Articles that discuss the closure or merging of branch libraries occasionally mention that there are silver linings or unexpected benefits to the process. At UT, the closure of the Péridier Library has ultimately been positive for both the Astronomy Department and the UT Libraries. Of course, it’s never a happy occasion to close a library—many faculty and former students from UT shared their happy memories of studying in the Péridier Library during the process—but the benefits far outweigh the drawbacks. The new undergraduate computer lab has been a huge success for the Astronomy Department. It has thirty-seven computers, all of which were specced for running the software undergrad and graduate students would need for the courses and research projects they work on as part of their experience at UT.
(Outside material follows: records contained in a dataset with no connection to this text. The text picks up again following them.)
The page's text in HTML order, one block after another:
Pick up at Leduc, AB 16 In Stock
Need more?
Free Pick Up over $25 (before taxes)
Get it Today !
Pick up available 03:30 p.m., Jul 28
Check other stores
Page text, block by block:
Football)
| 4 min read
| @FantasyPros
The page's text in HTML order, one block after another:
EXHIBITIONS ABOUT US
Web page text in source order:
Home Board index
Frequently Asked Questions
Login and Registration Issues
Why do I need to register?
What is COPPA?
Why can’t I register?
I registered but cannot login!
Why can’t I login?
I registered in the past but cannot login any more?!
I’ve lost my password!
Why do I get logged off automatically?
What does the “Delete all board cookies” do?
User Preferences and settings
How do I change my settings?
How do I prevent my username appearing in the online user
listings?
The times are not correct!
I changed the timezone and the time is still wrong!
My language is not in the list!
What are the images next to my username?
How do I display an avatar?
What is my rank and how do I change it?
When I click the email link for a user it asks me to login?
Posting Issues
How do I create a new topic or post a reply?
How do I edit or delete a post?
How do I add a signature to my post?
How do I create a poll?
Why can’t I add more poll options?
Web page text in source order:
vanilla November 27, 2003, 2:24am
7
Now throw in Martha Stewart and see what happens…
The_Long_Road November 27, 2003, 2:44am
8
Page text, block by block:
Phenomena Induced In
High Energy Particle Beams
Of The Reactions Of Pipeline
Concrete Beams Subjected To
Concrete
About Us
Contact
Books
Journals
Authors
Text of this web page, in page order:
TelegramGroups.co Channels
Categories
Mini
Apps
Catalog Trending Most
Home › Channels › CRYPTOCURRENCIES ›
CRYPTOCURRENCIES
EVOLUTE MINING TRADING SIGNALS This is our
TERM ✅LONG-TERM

In addition, as mentioned before, there was confusion about library support and collection growth for astronomy. There were duplicates (or triplicates) of materials. By absorbing the Péridier Library into the Kuehne Library, we were able to streamline what materials we own and re-introduce the UT Libraries, the Physical & Mathematical Sciences Librarian, and the services we offer to the Astronomy Department.
As far as the library materials are concerned, we completed the transfer and disposition of the materials on schedule in Spring 2018. From a collections standpoint, we now have greater control over the astronomy materials—bringing the Péridier Library into the Kuehne Library meant bringing it into the content management infrastructure of the UT Libraries. All the materials selected for the Kuehne and UT Libraries collections have been moved to their new homes and are now available to all UT students and faculty, as well as to the wider library community through our interlibrary loan agreements.
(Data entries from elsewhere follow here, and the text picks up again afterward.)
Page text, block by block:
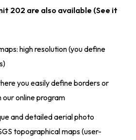
202 are also available (See it
high resolution (you define
you easily define borders or
online program
and detailed aerial photo
topographical maps (user-
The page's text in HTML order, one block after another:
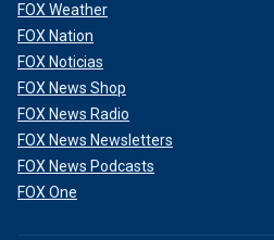
FOX Weather
FOX Nation
FOX Noticias
FOX News Shop
FOX News Radio
FOX News Newsletters
FOX News Podcasts
FOX One
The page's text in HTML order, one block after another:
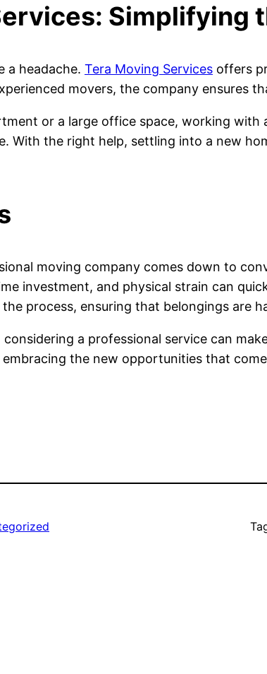
Simplifying
a headache. Tera Moving Services offers
movers, the company ensures
or a large office space, working
With the right help, settling into a new
moving company comes down to
investment, and physical strain can
process, ensuring that belongings are
a professional service can
embracing the new opportunities that
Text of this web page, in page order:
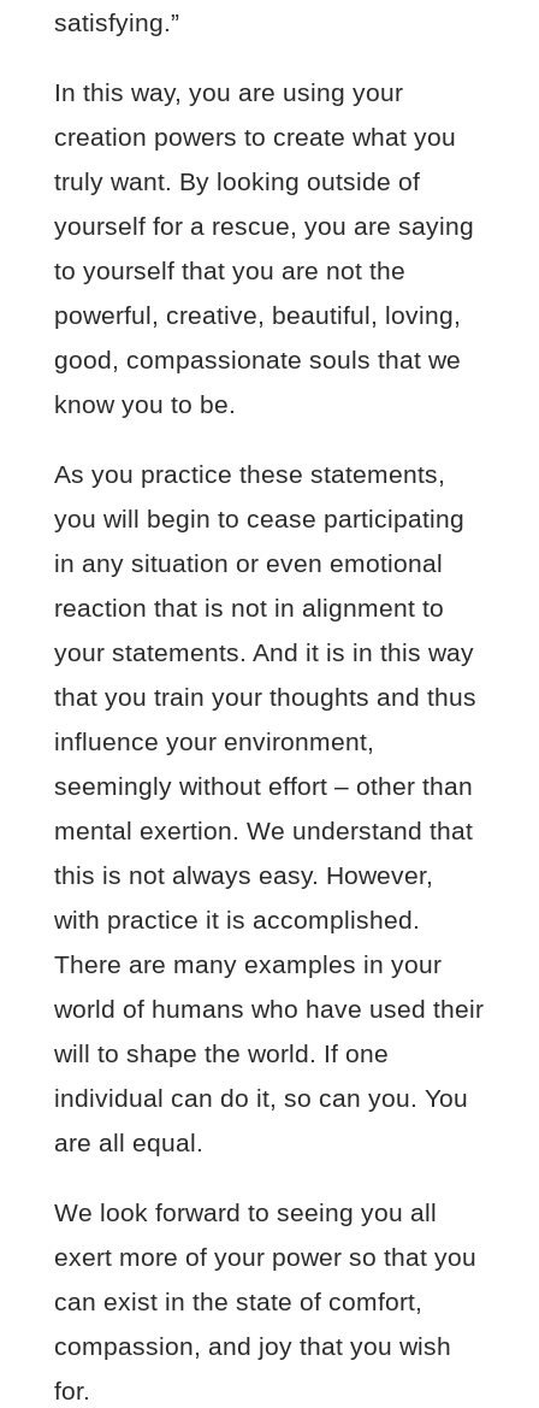
satisfying.”
In this way, you are using your
creation powers to create what you
truly want. By looking outside of
yourself for a rescue, you are saying
to yourself that you are not the
powerful, creative, beautiful, loving,
good, compassionate souls that we
know you to be.
As you practice these statements,
you will begin to cease participating
in any situation or even emotional
reaction that is not in alignment to
your statements. And it is in this way
that you train your thoughts and thus
influence your environment,
seemingly without effort – other than
mental exertion. We understand that
this is not always easy. However,
with practice it is accomplished.
There are many examples in your
world of humans who have used their
will to shape the world. If one
individual can do it, so can you. You
are all equal.
We look forward to seeing you all
exert more of your power so that you
can exist in the state of comfort,
compassion, and joy that you wish
for.

This also gives us the opportunity to finish adding the remaining items of the Péridier collection to the UT Libraries catalog and making those historical materials available to researchers as well. As mentioned earlier, after the Ransom Center made their selections from the Péridier collection, they sent the remainder to offsite storage. After sitting in storage for over thirty years, those materials were formally transferred to UT Libraries ownership. In Margaret Dominy’s words in 1984, the Péridier Library had “superb coverage of early twentieth century astronomy” and the “collection of data, in the form of published observations, will never become obsolete in astronomy” . Of course, this is a slow process involving several steps—checking for OCLC records, copy cataloging them, and sending the (mostly fragile) materials to our climate-controlled library storage facility. But the process is underway and while it may take a few years to complete due to the cataloging process and priorities at UT, it’s exciting to see these materials become more accessible.
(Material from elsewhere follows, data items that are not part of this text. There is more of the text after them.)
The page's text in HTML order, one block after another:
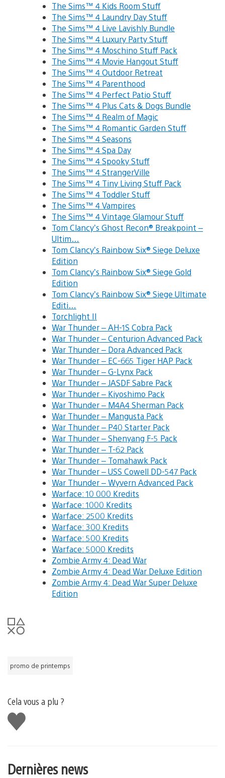
The Sims™ 4 Kids Room Stuff
The Sims™ 4 Laundry Day Stuff
The Sims™ 4 Live Lavishly Bundle
The Sims™ 4 Luxury Party Stuff
The Sims™ 4 Moschino Stuff Pack
The Sims™ 4 Movie Hangout Stuff
The Sims™ 4 Outdoor Retreat
The Sims™ 4 Parenthood
The Sims™ 4 Perfect Patio Stuff
The Sims™ 4 Plus Cats & Dogs Bundle
The Sims™ 4 Realm of Magic
The Sims™ 4 Romantic Garden Stuff
The Sims™ 4 Seasons
The Sims™ 4 Spa Day
The Sims™ 4 Spooky Stuff
The Sims™ 4 StrangerVille
The Sims™ 4 Tiny Living Stuff Pack
The Sims™ 4 Toddler Stuff
The Sims™ 4 Vampires
The Sims™ 4 Vintage Glamour Stuff
Tom Clancy’s Ghost Recon® Breakpoint –
Ultim…
Tom Clancy’s Rainbow Six® Siege Deluxe
Edition
Tom Clancy’s Rainbow Six® Siege Gold
Edition
Tom Clancy’s Rainbow Six® Siege Ultimate
Editi…
Torchlight II
War Thunder – AH-1S Cobra Pack
War Thunder – Centurion Advanced Pack
War Thunder – Dora Advanced Pack
War Thunder – EC-665 Tiger HAP Pack
War Thunder – G-Lynx Pack
War Thunder – JASDF Sabre Pack
War Thunder – Kiyoshimo Pack
War Thunder – M4A4 Sherman Pack
War Thunder – Mangusta Pack
War Thunder – P40 Starter Pack
War Thunder – Shenyang F-5 Pack
War Thunder – T-62 Pack
War Thunder – Tomahawk Pack
War Thunder – USS Cowell DD-547 Pack
War Thunder – Wyvern Advanced Pack
Warface: 10 000 Kredits
Warface: 1000 Kredits
Warface: 2500 Kredits
Warface: 300 Kredits
Warface: 500 Kredits
Warface: 5000 Kredits
Zombie Army 4: Dead War
Zombie Army 4: Dead War Deluxe Edition
Zombie Army 4: Dead War Super Deluxe
Edition
promo de printemps
Cela vous a plu ?
J'aime
Dernières news
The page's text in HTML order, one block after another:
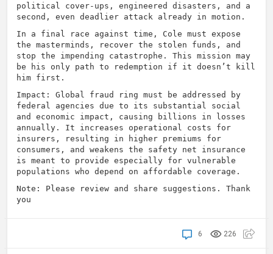
political cover-ups, engineered disasters, and a
second, even deadlier attack already in motion.
In a final race against time, Cole must expose
the masterminds, recover the stolen funds, and
stop the impending catastrophe. This mission may
be his only path to redemption if it doesn’t kill
him first.
Impact: Global fraud ring must be addressed by
federal agencies due to its substantial social
and economic impact, causing billions in losses
annually. It increases operational costs for
insurers, resulting in higher premiums for
consumers, and weakens the safety net insurance
is meant to provide especially for vulnerable
populations who depend on affordable coverage.
Note: Please review and share suggestions. Thank
you
226
6
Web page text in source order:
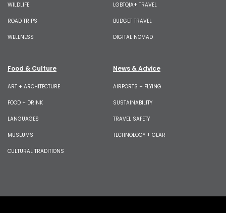
WILDLIFE
ROAD TRIPS
WELLNESS
LGBTQIA+ TRAVEL
BUDGET TRAVEL
DIGITAL NOMAD
Food & Culture
ART + ARCHITECTURE
FOOD + DRINK
LANGUAGES
MUSEUMS
CULTURAL TRADITIONS
News & Advice
AIRPORTS + FLYING
SUSTAINABILITY
TRAVEL SAFETY
TECHNOLOGY + GEAR

I want to acknowledge and thank the many people who helped make this project a success. First, my predecessors in the Péridier and Kuehne libraries, Elise Nacca, Roxanne Bogucka, and Molly White. Second, Lara Eakins from the UT Astronomy Department, who helped me in innumerable administrative ways and found a new home for the department and observatory archival materials we uncovered. And finally, Stephen Littrell, Britt Wilson, James Galloway, Ann Marchok, David Melanson, David Flaxbart and Colin Marquardt from the UT Libraries, all of whom had a hand in either physically moving materials or digitally “moving” them within our catalog.